Rob Henderson interprets this through the lens of evolutionary psychology, specifically intrasexual competition. He coined the term "Girl Boss Gatekeeping" for this phenomenon. It describes how women with power and influence can affect the behavior of other women. By promoting messages that dating is not worth it or that men are undesirable, while privately pursuing conventional relationships, they indirectly suppress other women's opportunities to find partners.
This behavior closely resembles a luxury belief. Rob defines these as follows:
Ideas and opinions that confer status on the affluent while inflicting costs on the less fortunate members of society.
Promoting anti-relationship ideas makes the speaker appear compassionate, but it can reduce happiness for those who adopt the belief. Sociological data consistently shows that married people with children are the happiest. For women specifically, single women without children report the lowest happiness levels, while married women with children report the highest.

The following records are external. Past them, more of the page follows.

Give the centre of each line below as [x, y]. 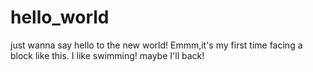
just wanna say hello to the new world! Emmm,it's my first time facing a [156, 45]
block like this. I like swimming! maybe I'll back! [107, 55]
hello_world [60, 17]
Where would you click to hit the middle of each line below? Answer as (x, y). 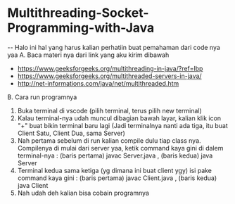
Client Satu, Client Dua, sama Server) (71, 133)
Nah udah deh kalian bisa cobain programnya (83, 193)
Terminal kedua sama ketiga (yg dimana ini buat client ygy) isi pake (115, 170)
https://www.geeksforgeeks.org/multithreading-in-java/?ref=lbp (110, 68)
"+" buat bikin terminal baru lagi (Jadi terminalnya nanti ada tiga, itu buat (123, 125)
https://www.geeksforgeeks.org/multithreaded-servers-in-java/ (109, 76)
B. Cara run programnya (42, 97)
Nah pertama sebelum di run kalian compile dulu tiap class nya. (109, 140)
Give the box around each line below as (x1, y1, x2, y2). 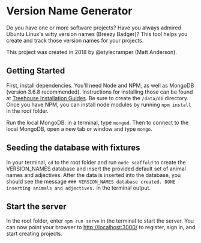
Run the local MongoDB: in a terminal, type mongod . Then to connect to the (6, 119, 189, 126)
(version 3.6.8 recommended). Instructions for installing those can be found (6, 88, 193, 95)
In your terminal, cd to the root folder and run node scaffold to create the (6, 158, 186, 166)
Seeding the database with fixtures (6, 143, 140, 153)
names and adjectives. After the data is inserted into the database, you (6, 171, 181, 178)
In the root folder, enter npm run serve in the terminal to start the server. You (6, 217, 194, 224)
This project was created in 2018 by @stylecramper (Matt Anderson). (6, 48, 177, 55)
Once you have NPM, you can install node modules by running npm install (6, 101, 191, 108)
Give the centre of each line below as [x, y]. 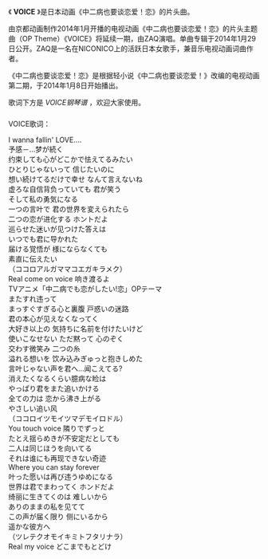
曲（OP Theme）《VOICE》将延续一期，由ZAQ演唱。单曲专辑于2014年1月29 [132, 39]
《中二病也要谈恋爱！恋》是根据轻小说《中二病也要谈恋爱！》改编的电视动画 [134, 75]
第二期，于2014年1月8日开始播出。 [65, 85]
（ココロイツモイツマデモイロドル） [68, 418]
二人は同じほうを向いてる [50, 448]
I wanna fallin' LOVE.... [45, 140]
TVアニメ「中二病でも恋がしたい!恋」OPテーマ [85, 289]
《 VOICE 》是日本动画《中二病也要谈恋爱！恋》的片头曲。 [101, 12]

This messaging from elite institutions and individuals appears to have a tangible impact. While marriage and birth rates remain high among the highly educated, fertility has declined most significantly among lower-income women. These women may be more influenced by anti-natalist messaging that ultimately guides them away from pathways to happiness.
Modern relationships are becoming brand collaborations
Relationships are increasingly viewed through an influencer-first perspective, where online perception is the most valuable currency a woman has. This has led to the idea that modern relationships are less about meaningful connections and more akin to brand collaborations.
Most relationships now are more brand collaborations than they are meaningful connections.
Rob notes a societal shift that seems to discourage committed relationships. He references an essay by Freya India which points out a modern paradox. If a 23-year-old woman is single and dating, her parents are likely supportive. However, if she announces her engagement, many educated, upper-middle-class parents might react with horror, fearing she is derailing her career. This is a complete reversal of traditional societal expectations, where finding a suitable partner at a young age would have been celebrated.
Chris observes that much of this dynamic is driven by female intrasexual social status and online perception. When a woman posts about her boyfriend, she often loses followers. While some of these are male followers who were hoping for a chance, many are other women. This can happen for two reasons. First, seeing a successful relationship can make other women feel uncomfortable in a difficult dating market. Second, and more interestingly, relationship content is often perceived as boring. A single woman's life is seen as more exciting than a cute photo of a couple at a pumpkin patch. This prioritizes the excitement of one's online life over the enjoyment of one's real life.
This ties into Goodhart's Law: what gets measured gets managed. Online metrics like likes and followers are quantifiable and visible. In contrast, the quality of a relationship isn't easily measured. People become misguidedly focused on optimizing their online persona, which is tangible, rather than their real-life relationships, which are not.
The subtle tactics of female mating competition
Recent pop culture, such as albums by Sabrina Carpenter and Olivia Dean, often focuses on the immaturity of men or promotes female solidarity over romantic relationships. This trend may be linked to a perceived scarcity of desirable male partners, which Chris defines as men who are attractive, socioeconomically successful, and willing to commit. This shortage intensifies female intersexual competition, making it more subtle and indirect.
When people can't get what they want, they often teach themselves to want what they can get, a concept Rob calls the "inner citadel." Applied to modern dating, if a woman struggles to find a suitable partner, an easier solution is to decide that men are trash and relationships are undesirable. This mindset is reflected in headlines like Vogue's "Is having a boyfriend embarrassing now?"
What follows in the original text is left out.